Before you worry: I've been in love before. So I'm not concerned about myself. (At least not on that count.) Yet I've run into people who haven't been in love. Ever.

Once you've hit your thirties—if not before—shouldn't you have been in romantic love at least once?

This is in no way a criticism. A person doesn't have to be a sociopath to have never fallen in love. In a way, people who've never experienced romantic love are fortunate: They've escaped heartbreak. (For those of you who have borne the shards of a broken heart, you know how truly rending it is—and how long it takes the heart to mend.) In another way, people without past or current romantic love are unfortunate: They've never felt love's transcendental bliss.

Yet I wonder: Are people who have never been in love unable to love? Or are they unable to allow themselves to fall?

Reasons aside for being unable to love or unable to fall—for these are likely myriad—should someone be wary of dating a person who has never felt romantic love?

In other words, is a person's past love or lack thereof a fair litmus test for determining whether it's a good idea to date him with intention?
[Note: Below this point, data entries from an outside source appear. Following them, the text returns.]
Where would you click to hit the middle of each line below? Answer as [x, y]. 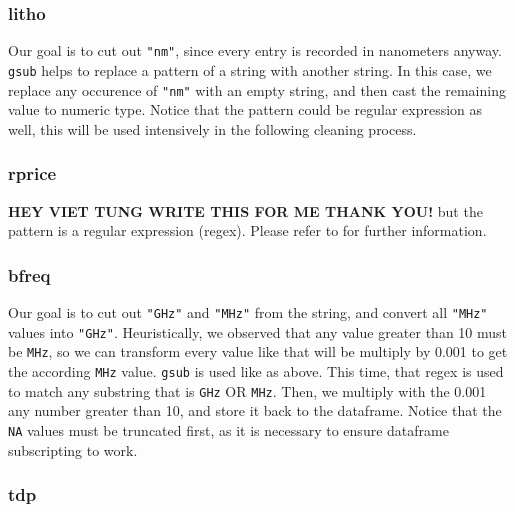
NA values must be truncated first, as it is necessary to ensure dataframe [228, 429]
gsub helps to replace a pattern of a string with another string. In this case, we [250, 69]
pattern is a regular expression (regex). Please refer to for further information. [247, 230]
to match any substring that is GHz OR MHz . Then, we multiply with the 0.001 [247, 390]
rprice [32, 173]
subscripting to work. [73, 449]
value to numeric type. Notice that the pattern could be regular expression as [245, 109]
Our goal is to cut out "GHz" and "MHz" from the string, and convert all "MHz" [248, 312]
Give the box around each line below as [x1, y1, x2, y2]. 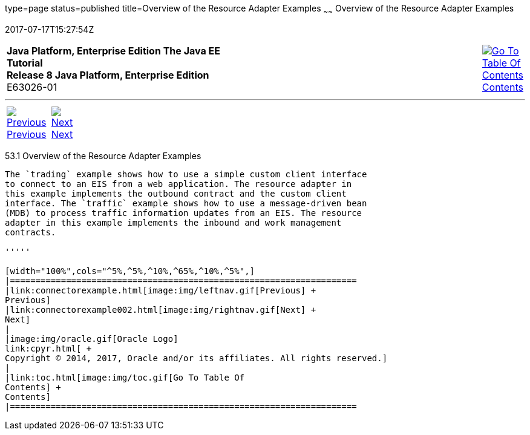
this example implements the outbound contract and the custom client [5, 188, 347, 198]
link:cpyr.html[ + [5, 343, 92, 353]
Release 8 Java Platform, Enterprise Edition [7, 68, 209, 81]
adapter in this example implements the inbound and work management [5, 217, 342, 227]
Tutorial [7, 56, 43, 69]
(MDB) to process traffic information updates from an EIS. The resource [5, 208, 362, 218]
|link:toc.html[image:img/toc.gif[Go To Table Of [5, 372, 245, 382]
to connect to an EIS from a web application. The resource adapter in [5, 178, 352, 189]

Not that anyone should eliminate someone from the dating pool simply because he has not loved—perhaps he just hasn't met anyone who inspired love in him, even over a series of decades—but is it a worthwhile data point? Similar to whether he gets along with his family? Or whether he likes to exercise?

There's an added benefit to the love question litmus test: You may find he falls in love too easily and is madly in love with everyone he dates. That's an entirely different set of issues.

Tell me: Would you feel trepidation dating someone who had never been in love?